- Abbreviation: RSP (English) РСП (Russian)
- Leader: Vladimir Bryntsalov
- Founded: 27 April 1996
- Dissolved: 11 July 2001
- Merged into: United Russia
- Headquarters: Moscow, Russia
- Ideology: Russian conservatism Paternalistic conservatism Traditionalism Social conservatism
- Political position: Right-wing
- Colours: White Blue Red
- Slogan: "Government, capital, people" (Russian: "Правительство, капитал, народ")

Website
- bryntsalov.ru

= Russian Socialist Party =

Russian Socialist Party (RSP; Русская социалистическая партия) was a political party in Russia led by Vladimir Bryntsalov.

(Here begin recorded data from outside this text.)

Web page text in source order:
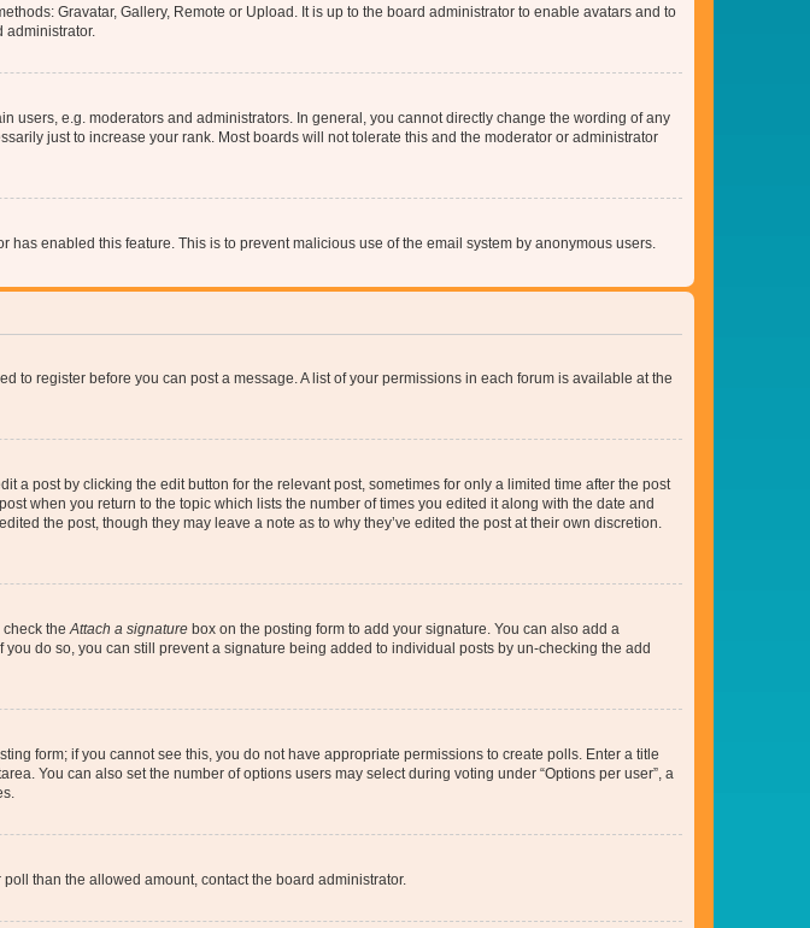
Gravatar, Gallery, Remote or Upload. It is up to the board administrator to enable avatars and to
e.g. moderators and administrators. In general, you cannot directly change the wording of any
just to increase your rank. Most boards will not tolerate this and the moderator or administrator
enabled this feature. This is to prevent malicious use of the email system by anonymous users.
to register before you can post a message. A list of your permissions in each forum is available at the
a post by clicking the edit button for the relevant post, sometimes for only a limited time after the post
when you return to the topic which lists the number of times you edited it along with the date and
the post, though they may leave a note as to why they’ve edited the post at their own discretion.
the Attach a signature box on the posting form to add your signature. You can also add a
do so, you can still prevent a signature being added to individual posts by un-checking the add
form; if you cannot see this, you do not have appropriate permissions to create polls. Enter a title
You can also set the number of options users may select during voting under “Options per user”, a
than the allowed amount, contact the board administrator.
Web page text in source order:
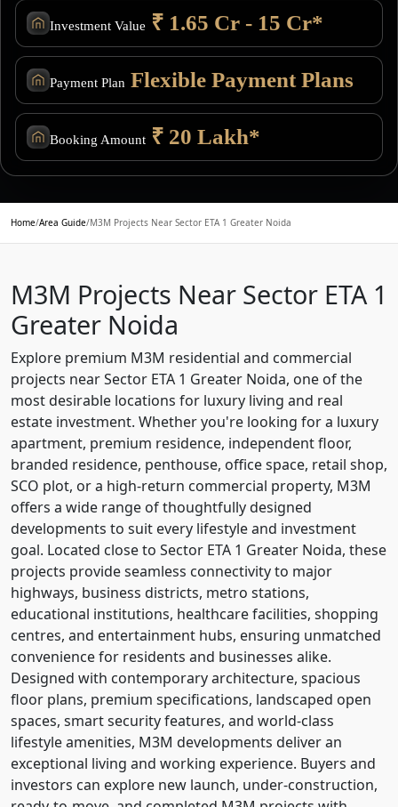
Investment Value ₹ 1.65 Cr - 15 Cr*
Payment Plan Flexible Payment Plans
Booking Amount ₹ 20 Lakh*
Home/Area Guide/M3M Projects Near Sector ETA 1 Greater Noida
M3M Projects Near Sector ETA 1
Greater Noida
Explore premium M3M residential and commercial
projects near Sector ETA 1 Greater Noida, one of the
most desirable locations for luxury living and real
estate investment. Whether you're looking for a luxury
apartment, premium residence, independent floor,
branded residence, penthouse, office space, retail shop,
SCO plot, or a high-return commercial property, M3M
offers a wide range of thoughtfully designed
developments to suit every lifestyle and investment
goal. Located close to Sector ETA 1 Greater Noida, these
projects provide seamless connectivity to major
highways, business districts, metro stations,
educational institutions, healthcare facilities, shopping
centres, and entertainment hubs, ensuring unmatched
convenience for residents and businesses alike.
Designed with contemporary architecture, spacious
floor plans, premium specifications, landscaped open
spaces, smart security features, and world-class
lifestyle amenities, M3M developments deliver an
exceptional living and working experience. Buyers and
investors can explore new launch, under-construction,
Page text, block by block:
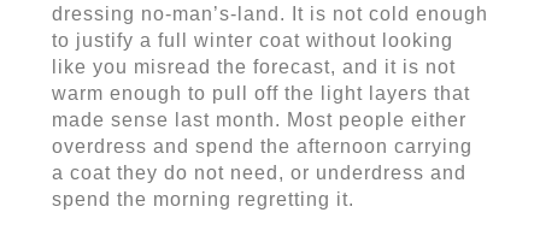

Despite the leftist-sounding name, the main priorities of the activities indicated in the party's program were the ideas of moderate conservatism, traditionalism, and social orientation. Other value guidelines were most fully presented in other RSP program documents, however, they were not actually translated into practical activities.

The RSP was formed at a Founding Congress on 27 April 1996. Like many other electoral associations of that period, in the second half of the 1990s, the party developed a new version of amendments and additions to its Charter, which was associated with obtaining the status of a political public association. The Russian Socialist Party was registered by the Ministry of Justice of the Russian Federation on 7 December 1998. The chairman of the party during its existence was Vladimir Bryntsalov. In the 1999 Russian legislative election, the Russian Socialist Party received 0.24% of the vote.

As a result, the party did not receive any seats in the State Duma. However, Bryntsalov won the Orekhovo-Zuyevo constituency and joined the "People's Deputy" parliamentary group. In 2001, the party disbanded and joined the United Russia party.